= Oriana Baddeley =

Art historian

Oriana Baddeley is a professor of transnational art history at UAL where from 2011 to 2020 she was Dean of Research.

She was born Lucy Oriana Halkett Baddeley in Singapore in 1954, the daughter of British diplomat John Halkett Baddeley (1920-1972) and Greek born Maria Roussen (1916-2005). She was educated at Holland Park Comprehensive, London and studied history and theory of art at the University of Essex where she completed her PhD in 1986 under the supervision of Dawn Adès.

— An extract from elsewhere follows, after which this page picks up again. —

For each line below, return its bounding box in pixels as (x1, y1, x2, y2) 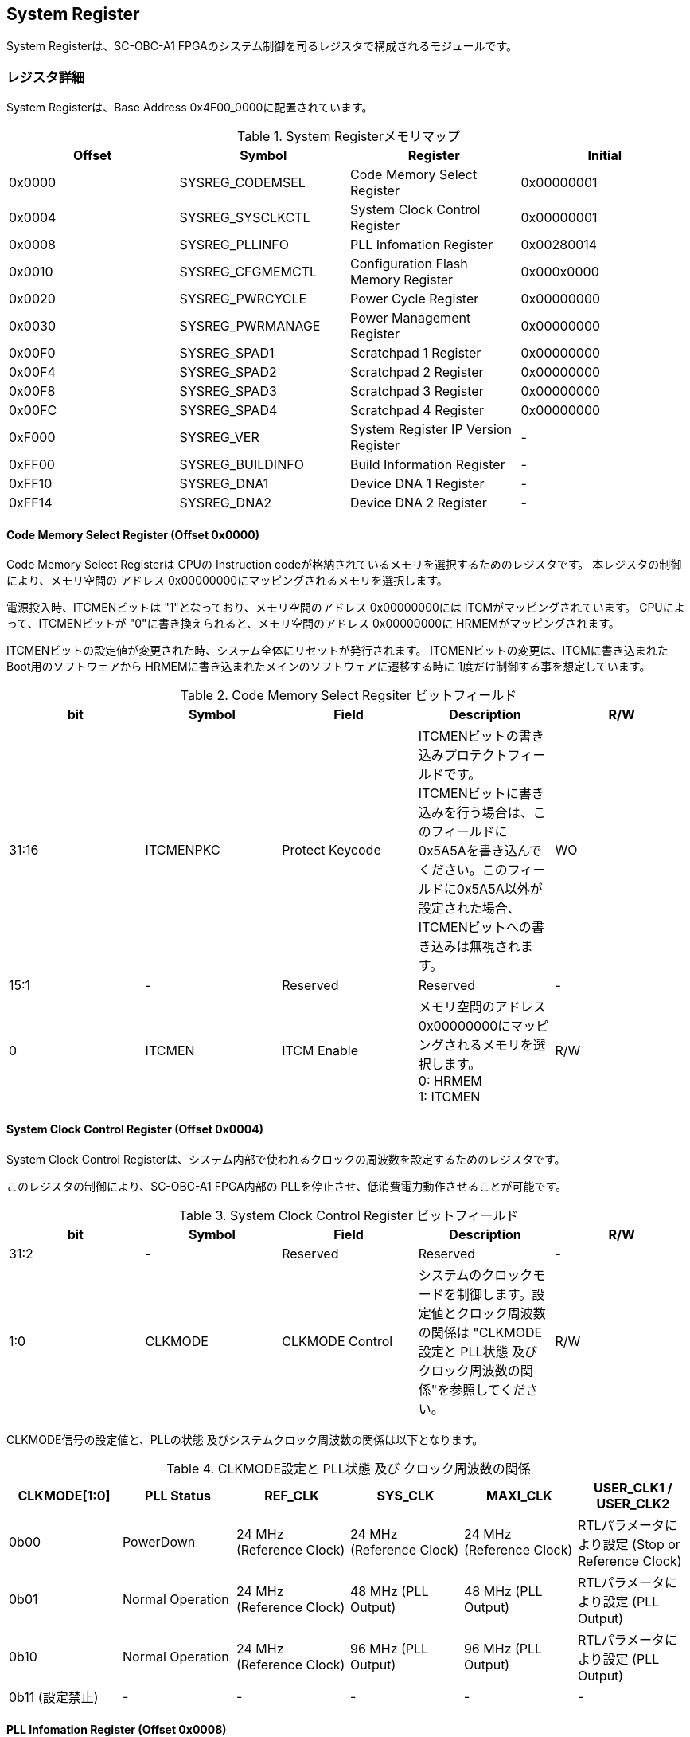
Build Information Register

== Education and career ==

Baddeley has written extensively on contemporary Latin American art, frequently in relation to gender, and on Frida Kahlo and Teresa Margolles in particular. Her work has explored the values and meanings of the ancient cultures of the Americas and the ways in which colonization and the discourses of post-colonialism impacted on the interpretation of those cultures. The book Drawing the Line: Art and Cultural Identity in Contemporary Latin America remains a standard text and she collaborated with Gerardo Mosquera to produce the English language version of Beyond the Fantastic: Art Criticism from Contemporary Latin America. With Toshio Watanabe and Partha Mitter, (2001–2004), she worked on a major AHRC funded project, Nation, Identity and Modernity: Visual Culture of India, Japan and Mexico, 1860s–1940. Since 2011 she has developed a number of projects in relation to the Swiss photographer Frédéric Boissonnas.

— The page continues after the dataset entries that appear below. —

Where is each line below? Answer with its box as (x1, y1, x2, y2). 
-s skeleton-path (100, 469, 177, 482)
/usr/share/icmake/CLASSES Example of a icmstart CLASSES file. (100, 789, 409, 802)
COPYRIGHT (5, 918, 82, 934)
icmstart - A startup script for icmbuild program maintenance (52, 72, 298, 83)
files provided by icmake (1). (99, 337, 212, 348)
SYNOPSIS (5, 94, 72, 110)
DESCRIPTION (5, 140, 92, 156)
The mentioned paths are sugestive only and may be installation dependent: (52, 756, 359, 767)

She was co-founder of the UAL research centre for Transnational Art, Identity and Nation; is a Trustee of the St Catherine Foundation in London and New York; the Ashley Family Foundation; on the Advisory board of the Hyundai Tate Transnational Research Centre; and she is Chair of the Practice Research Advisory Group-UK.

She lives in London and is married with two sons.